(Items from a dataset)
------------------------------------------------
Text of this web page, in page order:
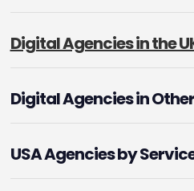
Digital Agencies in the
Digital Agencies in
USA Agencies by
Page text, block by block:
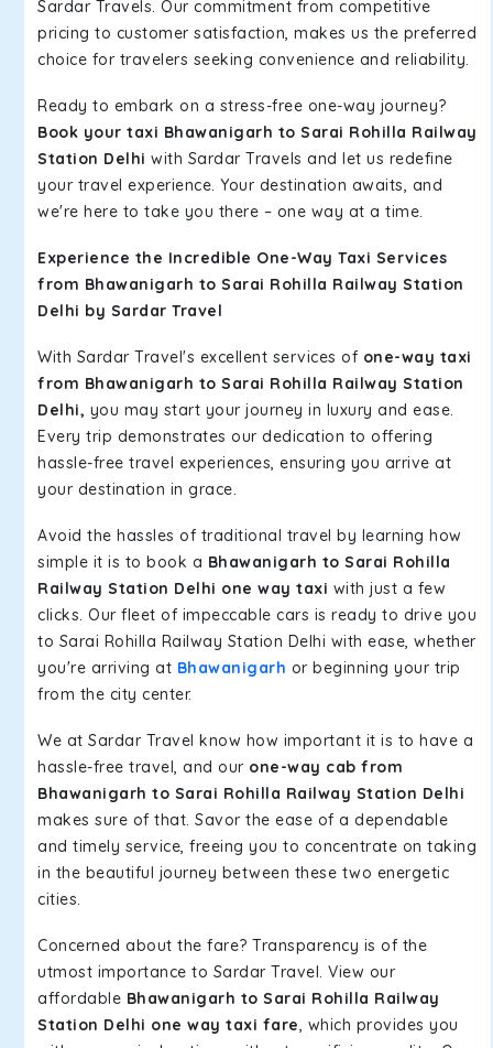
------------------------------------------------
Exercise
From the first line to the last, reproduce the records above exactly and skip the pictures.

Finished exercise
Text of this web page, in page order:
Digital Agencies in the
Digital Agencies in
USA Agencies by
Page text, block by block:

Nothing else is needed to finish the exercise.